He Hua, Zhu Wen-Ting, Nuyt Anne Monique, Marc Isabelle, Julien Pierre, Huang Rong, Dubois Lise, Wei Shu-Qin, Zhang Jun, Levy Emile, Fraser William D, Luo Zhong-Cheng
Ministry of Education-Shanghai Key Laboratory of Children's Environmental Health, Department of Behavioral Pediatrics and Child Primary Care, Xinhua Hospital, Shanghai Jiao-Tong University School of Medicine, Shanghai 200092, China.
Department of Obstetrics and Gynecology, University of Sherbrooke, Sherbrooke J1H 5N4, Canada.
J Clin Endocrinol Metab. 2021 Jul 13;106(8):e3049-e3057. doi: 10.1210/clinem/dgab178.
Small-for-gestational-age (SGA) is an indicator of poor fetal growth "programming" an elevated risk of type 2 diabetes in adulthood. Little is known about early-life endocrine characteristics in SGA subtypes. Stunting (short) and wasting (skinny) are considered distinct SGA phenotypes in neonatal prognosis.
This work aimed to assess whether SGA infants with stunting or wasting have similar alterations in neonatal endocrine metabolic health biomarkers.
This was a nested case-control study based on the 3D (Design, Develop, and Discover) birth cohort in Canada. The study subjects were 146 SGA (birth weight < 10th percentile) and 155 optimal-for-gestational age (OGA, 25th-75th percentiles) infants. Stunting was defined as birth length less than the 10th percentile, and wasting as body mass index less than the 10th percentile for sex and gestational age, respectively. Main outcome measures included cord plasma concentrations of insulin-like growth factor I (IGF-I), proinsulin, leptin, high-molecular-weight (HMW) adiponectin, and ghrelin.
Comparing to OGA infants adjusted for maternal and neonatal characteristics, SGA infants with either stunting only or wasting only had lower cord plasma IGF-I and leptin concentrations. HMW adiponectin concentrations were lower in SGA infants with wasting only (P = .004), but similar in SGA infants with stunting only (P = .816). Only SGA infants with both stunting and wasting had substantially lower proinsulin (P < .001) and higher ghrelin concentrations (P < .001) than OGA infants.
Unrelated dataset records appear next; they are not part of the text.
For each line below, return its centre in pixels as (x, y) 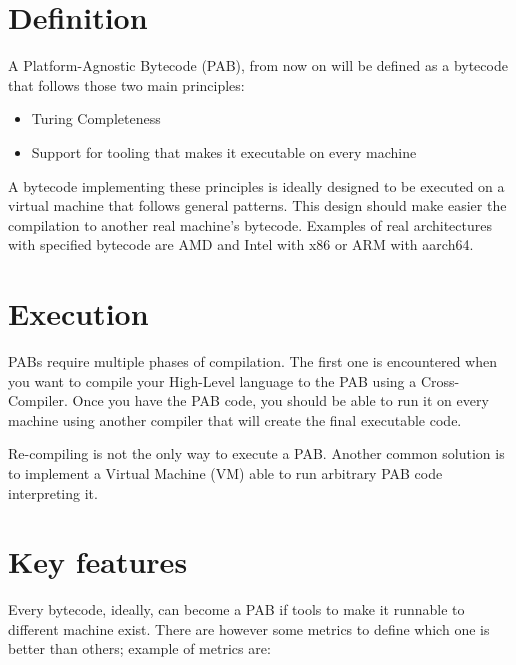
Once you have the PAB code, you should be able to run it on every (280, 400)
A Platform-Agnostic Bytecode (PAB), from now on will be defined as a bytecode (258, 65)
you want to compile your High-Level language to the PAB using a (212, 380)
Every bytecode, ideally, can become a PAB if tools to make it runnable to (236, 609)
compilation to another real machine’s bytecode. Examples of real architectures (250, 224)
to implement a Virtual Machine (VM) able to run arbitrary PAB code (225, 472)
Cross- (440, 380)
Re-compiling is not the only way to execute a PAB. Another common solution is (256, 453)

This study is the first to demonstrate that SGA infants with wasting only are characterized by low HMW adiponectin concentrations, whereas those with stunting only are not. SGA with both stunting and wasting are characterized by low proinsulin and high ghrelin concentrations.
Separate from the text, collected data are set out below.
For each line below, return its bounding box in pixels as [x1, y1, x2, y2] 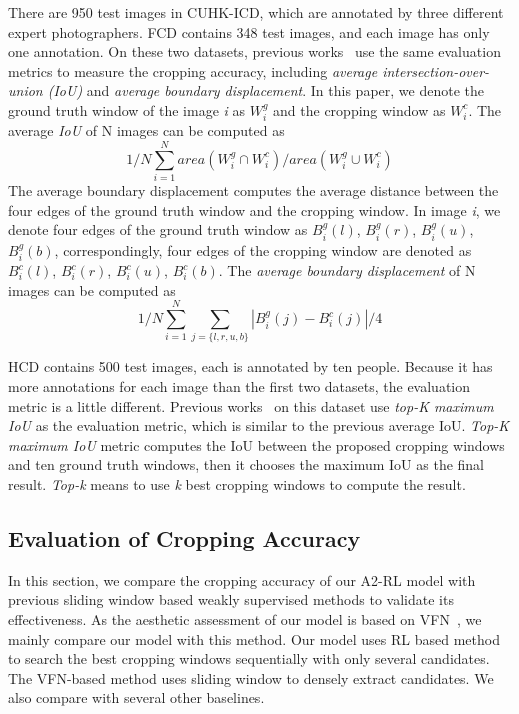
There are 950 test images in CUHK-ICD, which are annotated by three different [8, 2, 504, 22]
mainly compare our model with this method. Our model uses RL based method [8, 628, 500, 649]
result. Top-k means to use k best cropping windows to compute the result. [8, 474, 466, 495]
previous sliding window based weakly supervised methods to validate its [8, 589, 454, 610]
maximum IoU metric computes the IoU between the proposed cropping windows [8, 434, 505, 455]
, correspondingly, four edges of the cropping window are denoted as [54, 239, 472, 260]
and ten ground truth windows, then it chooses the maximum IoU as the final [8, 454, 484, 475]
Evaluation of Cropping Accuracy [8, 523, 361, 553]

小于胎龄儿(SGA)是胎儿生长发育不良的一个指标,预示着成年后患2型糖尿病的风险升高。目前对于SGA各亚型的早期内分泌特征知之甚少。发育迟缓(身材矮小)和消瘦(体重过轻)在新生儿预后方面被认为是不同的SGA表型。
本研究旨在评估发育迟缓或消瘦的SGA婴儿在新生儿内分泌代谢健康生物标志物方面是否有相似的改变。
这是一项基于加拿大3D(设计、开发和发现)出生队列的巢式病例对照研究。研究对象为146例SGA(出生体重低于第10百分位数)婴儿和155例适于胎龄儿(OGA,第25 - 75百分位数)婴儿。发育迟缓定义为出生身长低于第10百分位数,消瘦分别定义为按性别和胎龄计算的体重指数低于第10百分位数。主要观察指标包括脐血血浆中胰岛素样生长因子I(IGF - I)、胰岛素原、瘦素、高分子量(HMW)脂联素和胃饥饿素的浓度。
与根据母体和新生儿特征进行调整后的OGA婴儿相比,仅发育迟缓或仅消瘦的SGA婴儿脐血血浆IGF - I和瘦素浓度较低。仅消瘦的SGA婴儿HMW脂联素浓度较低(P = 0.004),而仅发育迟缓的SGA婴儿中该浓度相似(P = 0.816)。与OGA婴儿相比,只有同时存在发育迟缓和消瘦的SGA婴儿胰岛素原浓度显著降低(P < 0.001)且胃饥饿素浓度升高(P < 0.001)。
本研究首次表明,仅消瘦的SGA婴儿的特征是HMW脂联素浓度低,而仅发育迟缓的婴儿则不是。同时存在发育迟缓和消瘦的SGA婴儿的特征是胰岛素原浓度低和胃饥饿素浓度高。